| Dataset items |
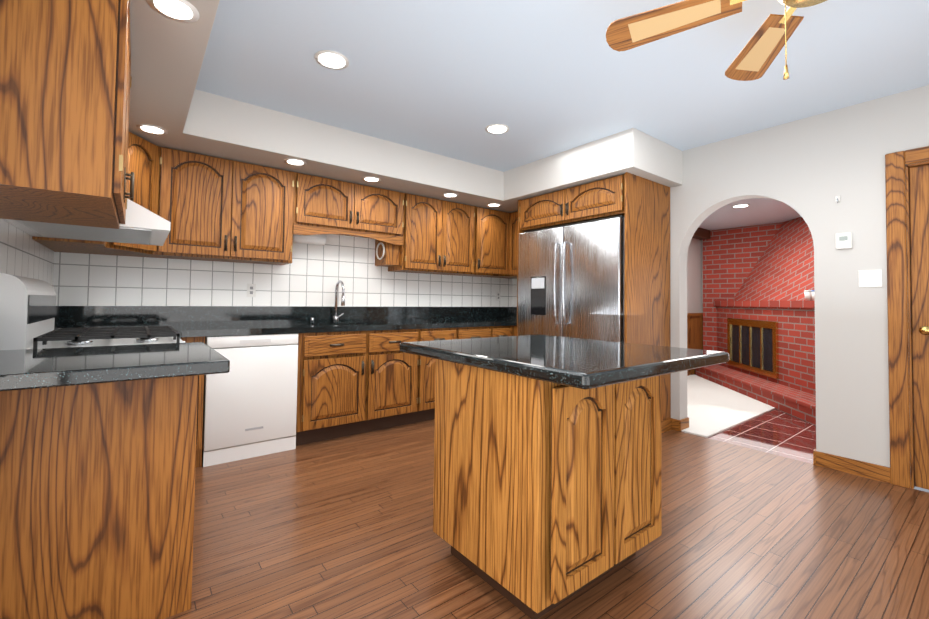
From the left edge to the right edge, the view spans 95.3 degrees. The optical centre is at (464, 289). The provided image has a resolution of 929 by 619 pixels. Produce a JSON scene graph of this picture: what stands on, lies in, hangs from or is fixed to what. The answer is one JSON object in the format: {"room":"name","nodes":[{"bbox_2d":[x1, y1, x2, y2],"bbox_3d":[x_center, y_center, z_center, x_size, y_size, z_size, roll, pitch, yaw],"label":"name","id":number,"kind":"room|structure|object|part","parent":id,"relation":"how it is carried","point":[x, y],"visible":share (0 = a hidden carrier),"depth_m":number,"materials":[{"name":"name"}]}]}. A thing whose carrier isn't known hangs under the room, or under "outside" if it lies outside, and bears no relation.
{"room":"kitchen","nodes":[
{"label":"kitchen","id":0,"kind":"room"},
{"bbox_2d":[0,0,131,228],"bbox_3d":[-1.454,-0.669,1.499,0.403,0.778,0.756,2,-2,-38],"label":"upper cabinet","id":1,"kind":"object","parent":0,"relation":"attached to","point":[66,78],"depth_m":1.25,"materials":[{"name":"brown wood"}]},
{"bbox_2d":[3,198,170,245],"bbox_3d":[-1.858,-0.365,2.144,0.570,0.173,0.756,2,-2,-38],"label":"range hood","id":2,"kind":"object","parent":1,"relation":"attached to","point":[143,225],"visible":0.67,"depth_m":2.01,"materials":[{"name":"white metal"}]},
{"bbox_3d":[-1.177,-0.668,1.477,0.050,0.740,0.358,2,-2,-38],"label":"door","id":3,"kind":"part","parent":1,"relation":"part of","materials":[{"name":"brown wood"}]},
{"bbox_3d":[-1.401,-0.662,1.766,0.050,0.740,0.358,2,-2,-38],"label":"door","id":4,"kind":"part","parent":1,"relation":"part of","materials":[{"name":"brown wood"}]},
{"bbox_2d":[32,236,107,247],"bbox_3d":[-2.259,-0.652,2.448,0.292,0.778,0.196,2,-2,-38],"label":"upper cabinet","id":5,"kind":"object","parent":0,"relation":"attached to","point":[52,242],"depth_m":2.43,"materials":[{"name":"brown wood"}]},
{"bbox_2d":[42,244,155,256],"bbox_3d":[-2.408,-0.643,2.838,0.534,0.778,0.602,2,-2,-38],"label":"upper cabinet","id":6,"kind":"object","parent":0,"relation":"attached to","point":[136,252],"depth_m":2.87,"materials":[{"name":"brown wood"}]},
{"bbox_2d":[108,133,163,251],"bbox_3d":[-2.171,-0.642,2.811,0.234,0.739,0.296,2,-2,-38],"label":"upper cabinet","id":7,"kind":"object","parent":0,"relation":"attached to","point":[147,158],"depth_m":2.88,"materials":[{"name":"brown wood"}]},
{"bbox_3d":[-2.169,-0.642,2.814,0.245,0.740,0.298,2,-2,-38],"label":"door","id":8,"kind":"part","parent":7,"relation":"part of","materials":[{"name":"brown wood"}]},
{"bbox_2d":[148,147,295,264],"bbox_3d":[-1.904,-0.621,3.397,0.948,0.778,0.333,2,-2,-38],"label":"upper cabinet","id":9,"kind":"object","parent":0,"relation":"attached to","point":[217,209],"depth_m":3.25,"materials":[{"name":"brown wood"}]},
{"bbox_3d":[-1.978,-0.631,3.124,0.453,0.740,0.050,2,-2,-38],"label":"door","id":10,"kind":"part","parent":9,"relation":"part of","materials":[{"name":"brown wood"}]},
{"bbox_3d":[-1.613,-0.618,3.406,0.453,0.740,0.050,2,-2,-38],"label":"door","id":11,"kind":"part","parent":9,"relation":"part of","materials":[{"name":"brown wood"}]},
{"bbox_2d":[56,306,511,327],"bbox_3d":[-1.090,0.246,4.209,4.304,0.150,0.020,2,-2,-38],"label":"backsplash","id":12,"kind":"structure","parent":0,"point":[66,316],"depth_m":3.58,"materials":[{"name":"black stone"}]},
{"bbox_2d":[296,172,407,239],"bbox_3d":[-1.112,-0.759,4.013,1.050,0.447,0.333,2,-2,-38],"label":"upper cabinet","id":13,"kind":"object","parent":0,"relation":"attached to","point":[324,206],"depth_m":3.85,"materials":[{"name":"brown wood"}]},
{"bbox_3d":[-1.212,-0.769,3.720,0.509,0.410,0.050,2,-2,-38],"label":"door","id":14,"kind":"part","parent":13,"relation":"part of","materials":[{"name":"brown wood"}]},
{"bbox_3d":[-0.803,-0.755,4.036,0.509,0.410,0.050,2,-2,-38],"label":"door","id":15,"kind":"part","parent":13,"relation":"part of","materials":[{"name":"brown wood"}]},
{"bbox_2d":[129,0,682,212],"bbox_3d":[-0.120,-1.155,3.018,4.360,0.312,3.150,2,-2,-38],"label":"soffit","id":16,"kind":"structure","parent":0,"point":[167,56],"depth_m":3.34,"materials":[{"name":"white paint"}]},
{"bbox_2d":[136,124,167,134],"bbox_3d":[-2.009,-1.028,2.723,0.164,0.007,0.164,2,-2,-38],"label":"recessed light","id":17,"kind":"object","parent":16,"relation":"in","point":[151,129],"visible":1,"depth_m":2.71,"materials":[{"name":"white plastic"}]},
{"bbox_2d":[147,0,198,22],"bbox_3d":[-1.085,-1.050,1.579,0.164,0.007,0.164,2,-2,-38],"label":"recessed light","id":18,"kind":"object","parent":16,"relation":"in","point":[184,11],"visible":1,"depth_m":1.59,"materials":[{"name":"white plastic"}]},
{"bbox_2d":[284,158,306,165],"bbox_3d":[-1.332,-1.002,3.335,0.164,0.007,0.164,2,-2,-38],"label":"recessed light","id":19,"kind":"object","parent":16,"relation":"in","point":[293,161],"visible":1,"depth_m":3.32,"materials":[{"name":"white plastic"}]},
{"bbox_2d":[362,176,380,181],"bbox_3d":[-0.833,-0.984,3.784,0.164,0.007,0.164,2,-2,-38],"label":"recessed light","id":20,"kind":"object","parent":16,"relation":"in","point":[371,179],"visible":1,"depth_m":3.78,"materials":[{"name":"white plastic"}]},
{"bbox_2d":[442,193,457,196],"bbox_3d":[-0.145,-0.960,4.316,0.164,0.007,0.164,2,-2,-38],"label":"recessed light","id":21,"kind":"object","parent":16,"relation":"in","point":[450,195],"visible":1,"depth_m":4.31,"materials":[{"name":"white plastic"}]},
{"bbox_2d":[487,203,500,206],"bbox_3d":[0.329,-0.943,4.733,0.164,0.007,0.164,2,-2,-38],"label":"recessed light","id":22,"kind":"object","parent":16,"relation":"in","point":[493,205],"visible":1,"depth_m":4.74,"materials":[{"name":"white plastic"}]},
{"bbox_2d":[388,194,475,275],"bbox_3d":[-0.339,-0.567,4.608,0.910,0.778,0.333,2,-2,-38],"label":"upper cabinet","id":23,"kind":"object","parent":0,"relation":"attached to","point":[441,238],"depth_m":4.44,"materials":[{"name":"brown wood"}]},
{"bbox_3d":[-0.411,-0.577,4.336,0.439,0.740,0.050,2,-2,-38],"label":"door","id":24,"kind":"part","parent":23,"relation":"part of","materials":[{"name":"brown wood"}]},
{"bbox_3d":[-0.058,-0.565,4.609,0.439,0.740,0.050,2,-2,-38],"label":"door","id":25,"kind":"part","parent":23,"relation":"part of","materials":[{"name":"brown wood"}]},
{"bbox_2d":[476,207,511,278],"bbox_3d":[0.246,-0.547,5.060,0.570,0.778,0.333,2,-2,-38],"label":"upper cabinet","id":26,"kind":"object","parent":0,"relation":"attached to","point":[491,225],"depth_m":4.91,"materials":[{"name":"brown wood"}]},
{"bbox_3d":[0.350,-0.551,4.924,0.528,0.740,0.050,2,-2,-38],"label":"door","id":27,"kind":"part","parent":26,"relation":"part of","materials":[{"name":"brown wood"}]},
{"bbox_3d":[0.672,-0.548,4.901,0.050,0.740,0.498,2,-2,-38],"label":"door","id":28,"kind":"part","parent":26,"relation":"part of","materials":[{"name":"brown wood"}]},
{"bbox_2d":[165,409,928,618],"bbox_3d":[2.398,1.278,2.581,8.240,0.060,7.150,2,-2,-38],"label":"floor","id":29,"kind":"structure","parent":0,"point":[339,528],"depth_m":2.03,"materials":[{"name":"brown wood"}]},
{"bbox_2d":[0,273,184,349],"bbox_3d":[-1.817,0.567,2.158,0.703,1.235,0.756,2,-2,-38],"label":"range","id":30,"kind":"object","parent":29,"relation":"on","point":[27,312],"visible":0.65,"depth_m":1.89,"materials":[{"name":"white metal"}]},
{"bbox_2d":[0,376,203,618],"bbox_3d":[-1.432,0.731,1.603,0.642,0.886,0.576,2,-2,-38],"label":"base cabinet","id":31,"kind":"object","parent":29,"relation":"on","point":[100,454],"depth_m":1.41,"materials":[{"name":"brown wood"}]},
{"bbox_2d":[0,340,229,391],"bbox_3d":[-1.338,0.265,1.564,0.717,0.045,0.766,2,-2,-38],"label":"countertop","id":32,"kind":"structure","parent":31,"relation":"on","point":[23,370],"depth_m":1.40,"materials":[{"name":"black stone"}]},
{"bbox_2d":[184,336,204,466],"bbox_3d":[-2.027,0.765,3.067,0.169,0.886,0.663,2,-2,-38],"label":"base cabinet","id":33,"kind":"object","parent":29,"relation":"on","point":[185,337],"depth_m":2.85,"materials":[{"name":"brown wood"}]},
{"bbox_3d":[-1.832,0.718,2.813,0.163,0.700,0.020,2,-2,-38],"label":"door","id":34,"kind":"part","parent":33,"relation":"part of","materials":[{"name":"brown wood"}]},
{"bbox_2d":[202,333,297,466],"bbox_3d":[-1.712,0.778,3.306,0.606,0.881,0.628,2,-2,-38],"label":"dishwasher","id":35,"kind":"object","parent":29,"relation":"on","point":[250,404],"visible":0.77,"depth_m":3.05,"materials":[{"name":"white metal"}]},
{"bbox_2d":[284,328,423,445],"bbox_3d":[-1.045,0.799,3.825,1.069,0.886,0.667,2,-2,-38],"label":"base cabinet","id":36,"kind":"object","parent":29,"relation":"on","point":[351,381],"depth_m":3.53,"materials":[{"name":"brown wood"}]},
{"bbox_2d":[54,320,517,339],"bbox_3d":[-0.847,0.337,3.891,4.344,0.045,0.818,2,-2,-38],"label":"countertop","id":37,"kind":"structure","parent":36,"relation":"on","point":[328,326],"depth_m":3.41,"materials":[{"name":"black stone"}]},
{"bbox_2d":[311,280,344,322],"bbox_3d":[-1.233,0.112,3.914,0.313,0.397,0.213,2,-2,-38],"label":"faucet","id":38,"kind":"object","parent":37,"relation":"on","point":[335,318],"visible":1,"depth_m":4.00,"materials":[{"name":"silver metal"}]},
{"bbox_3d":[-1.038,0.825,3.407,0.518,0.540,0.050,2,-2,-38],"label":"door","id":39,"kind":"part","parent":36,"relation":"part of","materials":[{"name":"brown wood"}]},
{"bbox_3d":[-1.029,0.450,3.419,0.510,0.160,0.052,2,-2,-38],"label":"drawer","id":40,"kind":"part","parent":36,"relation":"part of","materials":[{"name":"brown wood"}]},
{"bbox_3d":[-0.616,0.839,3.733,0.488,0.540,0.050,2,-2,-38],"label":"door","id":41,"kind":"part","parent":36,"relation":"part of","materials":[{"name":"brown wood"}]},
{"bbox_3d":[-0.614,0.464,3.740,0.480,0.160,0.052,2,-2,-38],"label":"drawer","id":42,"kind":"part","parent":36,"relation":"part of","materials":[{"name":"brown wood"}]},
{"bbox_2d":[420,324,495,421],"bbox_3d":[-0.270,0.825,4.424,0.890,0.886,0.667,2,-2,-38],"label":"base cabinet","id":43,"kind":"object","parent":29,"relation":"on","point":[466,331],"depth_m":4.01,"materials":[{"name":"brown wood"}]},
{"bbox_3d":[-0.247,0.852,4.018,0.418,0.540,0.050,2,-2,-38],"label":"door","id":44,"kind":"part","parent":43,"relation":"part of","materials":[{"name":"brown wood"}]},
{"bbox_3d":[-0.238,0.477,4.030,0.410,0.160,0.052,2,-2,-38],"label":"drawer","id":45,"kind":"part","parent":43,"relation":"part of","materials":[{"name":"brown wood"}]},
{"bbox_3d":[0.114,0.489,4.302,0.420,0.160,0.052,2,-2,-38],"label":"drawer","id":46,"kind":"part","parent":43,"relation":"part of","materials":[{"name":"brown wood"}]},
{"bbox_2d":[496,324,515,336],"bbox_3d":[0.199,0.841,4.786,0.295,0.886,0.667,2,-2,-38],"label":"base cabinet","id":47,"kind":"object","parent":29,"relation":"on","point":[502,330],"depth_m":4.57,"materials":[{"name":"brown wood"}]},
{"bbox_3d":[0.414,0.499,4.535,0.280,0.160,0.052,2,-2,-38],"label":"drawer","id":48,"kind":"part","parent":47,"relation":"part of","materials":[{"name":"brown wood"}]},
{"bbox_2d":[399,335,728,618],"bbox_3d":[0.417,0.740,1.994,1.040,0.935,1.130,2,-2,-38],"label":"kitchen island","id":49,"kind":"object","parent":29,"relation":"on","point":[547,473],"visible":1,"depth_m":1.62,"materials":[{"name":"brown wood"}]},
{"bbox_3d":[0.440,0.705,1.549,0.349,0.720,0.020,2,-2,-38],"label":"door","id":50,"kind":"part","parent":49,"relation":"part of","materials":[{"name":"brown wood"}]},
{"bbox_3d":[0.725,0.714,1.769,0.349,0.720,0.020,2,-2,-38],"label":"door","id":51,"kind":"part","parent":49,"relation":"part of","materials":[{"name":"brown wood"}]},
{"bbox_2d":[518,215,624,341],"bbox_3d":[1.177,0.329,4.139,0.816,1.873,1.180,2,-2,-38],"label":"fridge","id":52,"kind":"object","parent":29,"relation":"on","point":[571,280],"visible":0.5,"depth_m":3.83,"materials":[{"name":"grey metal"}]},
{"bbox_2d":[682,374,774,437],"bbox_3d":[3.021,1.328,5.337,3.576,0.012,1.548,2,-2,-38],"label":"carpet floor","id":53,"kind":"structure","parent":29,"relation":"on","point":[713,408],"depth_m":4.65,"materials":[{"name":"white carpet"}]},
{"bbox_2d":[695,217,815,424],"bbox_3d":[3.639,0.162,5.282,2.726,2.356,2.361,2,-2,-38],"label":"fireplace","id":54,"kind":"object","parent":29,"relation":"on","point":[758,318],"visible":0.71,"depth_m":5.74,"materials":[{"name":"brick"}]},
{"bbox_2d":[804,290,811,299],"bbox_3d":[3.874,0.069,4.760,0.086,0.112,0.088,2,-2,-38],"label":"cup","id":55,"kind":"object","parent":54,"relation":"on","point":[808,294],"visible":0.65,"depth_m":4.73,"materials":[{"name":"white plastic"}]},
{"bbox_2d":[195,0,928,171],"bbox_3d":[2.430,-1.341,2.655,8.240,0.100,7.150,2,-2,-38],"label":"ceiling","id":56,"kind":"structure","parent":0,"point":[540,79],"depth_m":2.54,"materials":[{"name":"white paint"}]},
{"bbox_2d":[314,50,348,69],"bbox_3d":[-0.771,-1.331,2.460,0.194,0.007,0.194,2,-2,-38],"label":"recessed light","id":57,"kind":"object","parent":56,"relation":"in","point":[331,59],"visible":1,"depth_m":2.45,"materials":[{"name":"white plastic"}]},
{"bbox_2d":[485,124,508,133],"bbox_3d":[0.263,-1.291,3.411,0.194,0.007,0.194,2,-2,-38],"label":"recessed light","id":58,"kind":"object","parent":56,"relation":"in","point":[497,128],"visible":1,"depth_m":3.40,"materials":[{"name":"white plastic"}]},
{"bbox_2d":[606,0,826,80],"bbox_3d":[1.196,-1.035,1.439,1.335,0.609,1.380,2,-2,-38],"label":"fan","id":59,"kind":"object","parent":56,"relation":"hanging from","point":[760,51],"visible":1,"depth_m":1.76,"materials":[{"name":"brown wood"}]},
{"bbox_3d":[0.887,-1.097,1.696,0.620,0.009,0.170,0,-16,32],"label":"blade","id":60,"kind":"part","parent":59,"relation":"part of","materials":[{"name":"brown wood"}]},
{"bbox_3d":[1.334,-1.086,1.875,0.170,0.009,0.620,15,2,14],"label":"blade","id":61,"kind":"part","parent":59,"relation":"part of","materials":[{"name":"brown wood"}]},
{"bbox_3d":[1.233,-1.033,1.476,0.230,0.609,0.230,2,-2,-38],"label":"motor","id":62,"kind":"part","parent":59,"relation":"part of","materials":[{"name":"gold metal"}]},
{"bbox_2d":[687,238,702,375],"bbox_3d":[2.584,0.079,6.080,3.430,2.540,0.180,2,-2,-38],"label":"wall","id":63,"kind":"structure","parent":0,"point":[694,304],"depth_m":6.90,"materials":[{"name":"grey paint"}]},
{"bbox_2d":[702,240,702,312],"bbox_3d":[4.771,0.109,6.179,0.150,2.540,2.700,2,-2,-38],"label":"wall","id":64,"kind":"structure","parent":0,"point":[702,276],"depth_m":7.09,"materials":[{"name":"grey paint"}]},
{"bbox_2d":[699,198,800,230],"bbox_3d":[3.429,-1.117,5.163,3.580,0.180,2.700,2,-2,-38],"label":"ceiling","id":65,"kind":"structure","parent":0,"point":[759,211],"depth_m":5.72,"materials":[{"name":"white paint"}]},
{"bbox_2d":[692,227,710,239],"bbox_3d":[2.658,-0.943,5.978,3.365,0.139,0.158,2,-2,-38],"label":"beam","id":66,"kind":"structure","parent":65,"relation":"attached to","point":[701,234],"depth_m":6.81,"materials":[{"name":"brown wood"}]},
{"bbox_2d":[731,204,749,207],"bbox_3d":[3.390,-1.022,5.194,0.194,0.007,0.194,2,-2,-38],"label":"recessed light","id":67,"kind":"object","parent":65,"relation":"in","point":[740,205],"visible":0.94,"depth_m":5.17,"materials":[{"name":"white plastic"}]},
{"bbox_2d":[670,85,928,471],"bbox_3d":[2.782,-0.009,2.902,0.150,2.540,6.850,2,-2,-38],"label":"wall","id":68,"kind":"structure","parent":0,"point":[808,169],"depth_m":2.99,"materials":[{"name":"grey paint"}]},
{"bbox_2d":[512,279,516,306],"bbox_3d":[0.890,-0.276,5.234,0.005,1.300,0.845,2,-2,-38],"label":"wall tile","id":69,"kind":"structure","parent":68,"relation":"attached to","point":[514,292],"depth_m":5.52,"materials":[{"name":"white tile"}]},
{"bbox_2d":[512,308,517,319],"bbox_3d":[0.870,0.298,5.208,0.020,0.150,0.798,2,-2,-38],"label":"backsplash","id":70,"kind":"structure","parent":68,"relation":"attached to","point":[514,310],"depth_m":5.47,"materials":[{"name":"black stone"}]},
{"bbox_2d":[508,212,523,279],"bbox_3d":[0.830,-0.541,5.008,0.373,0.778,0.506,2,-2,-38],"label":"upper cabinet","id":71,"kind":"object","parent":68,"relation":"attached to","point":[512,234],"depth_m":5.05,"materials":[{"name":"brown wood"}]},
{"bbox_2d":[516,172,669,231],"bbox_3d":[1.233,-0.784,4.203,0.733,0.328,1.220,2,-2,-38],"label":"upper cabinet","id":72,"kind":"object","parent":68,"relation":"attached to","point":[644,203],"depth_m":3.78,"materials":[{"name":"brown wood"}]},
{"bbox_3d":[0.756,-0.791,4.214,0.050,0.290,0.594,2,-2,-38],"label":"door","id":73,"kind":"part","parent":72,"relation":"part of","materials":[{"name":"brown wood"}]},
{"bbox_3d":[1.124,-0.800,3.738,0.050,0.290,0.594,2,-2,-38],"label":"door","id":74,"kind":"part","parent":72,"relation":"part of","materials":[{"name":"brown wood"}]},
{"bbox_2d":[671,417,890,483],"bbox_3d":[3.401,1.195,2.036,0.165,0.100,4.758,2,-2,-38],"label":"baseboard","id":75,"kind":"structure","parent":68,"relation":"attached to","point":[857,467],"depth_m":2.91,"materials":[{"name":"brown wood"}]},
{"bbox_2d":[835,196,839,202],"bbox_3d":[2.630,-0.633,2.983,0.024,0.050,0.025,2,-2,-38],"label":"hook","id":76,"kind":"object","parent":68,"relation":"attached to","point":[837,199],"visible":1,"depth_m":2.98,"materials":[{"name":"white plastic"}]},
{"bbox_2d":[836,232,851,248],"bbox_3d":[2.645,-0.339,2.951,0.024,0.110,0.085,2,-2,-38],"label":"thermostat","id":77,"kind":"object","parent":68,"relation":"attached to","point":[843,240],"visible":1,"depth_m":2.94,"materials":[{"name":"white plastic"}]},
{"bbox_2d":[858,269,881,286],"bbox_3d":[2.727,-0.073,2.845,0.010,0.115,0.115,2,-2,-38],"label":"switch plate","id":78,"kind":"object","parent":68,"relation":"attached to","point":[870,278],"visible":1,"depth_m":2.84,"materials":[{"name":"white plastic"}]},
{"bbox_2d":[885,146,928,488],"bbox_3d":[3.156,0.177,2.410,0.190,2.150,1.040,2,-2,-38],"label":"door frame","id":79,"kind":"structure","parent":68,"relation":"attached to","point":[901,401],"depth_m":2.72,"materials":[{"name":"brown wood"}]},
{"bbox_2d":[909,164,928,489],"bbox_3d":[3.104,0.224,2.369,0.120,2.037,0.830,2,-2,-38],"label":"door leaf","id":80,"kind":"structure","parent":68,"relation":"in","point":[919,203],"depth_m":2.68,"materials":[{"name":"brown wood"}]},
{"bbox_3d":[-0.784,-0.131,0.144,0.150,2.540,7.150,2,-2,-38],"label":"wall","id":81,"kind":"structure","parent":0,"visible":0},
{"bbox_2d":[0,219,53,285],"bbox_3d":[-2.095,-0.405,1.977,0.005,1.300,2.345,2,-2,-38],"label":"wall tile","id":82,"kind":"structure","parent":81,"relation":"attached to","point":[23,254],"depth_m":2.12,"materials":[{"name":"white tile"}]},
{"bbox_3d":[-1.084,-0.015,4.336,4.510,2.540,0.150,2,-2,-38],"label":"wall","id":83,"kind":"structure","parent":0,"visible":0},
{"bbox_2d":[53,234,511,306],"bbox_3d":[-1.092,-0.328,4.238,4.360,1.300,0.005,2,-2,-38],"label":"wall tiles","id":84,"kind":"structure","parent":83,"relation":"attached to","point":[311,274],"depth_m":3.78,"materials":[{"name":"white tile"}]},
{"bbox_2d":[247,284,255,296],"bbox_3d":[-1.837,0.009,3.648,0.070,0.115,0.006,2,-2,-38],"label":"electrical outlet","id":85,"kind":"object","parent":84,"relation":"attached to","point":[251,290],"visible":1,"depth_m":3.65,"materials":[{"name":"white plastic"}]},
{"bbox_2d":[496,292,499,300],"bbox_3d":[0.433,0.086,5.404,0.070,0.115,0.006,2,-2,-38],"label":"electrical outlet","id":86,"kind":"object","parent":84,"relation":"attached to","point":[497,296],"visible":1,"depth_m":5.40,"materials":[{"name":"white plastic"}]}
]}

| What to produce |
Please return every line of the records that contains the word "kitchen".

| Completed exercise |
{"room":"kitchen","nodes":[
{"label":"kitchen","id":0,"kind":"room"},
{"bbox_2d":[399,335,728,618],"bbox_3d":[0.417,0.740,1.994,1.040,0.935,1.130,2,-2,-38],"label":"kitchen island","id":49,"kind":"object","parent":29,"relation":"on","point":[547,473],"visible":1,"depth_m":1.62,"materials":[{"name":"brown wood"}]},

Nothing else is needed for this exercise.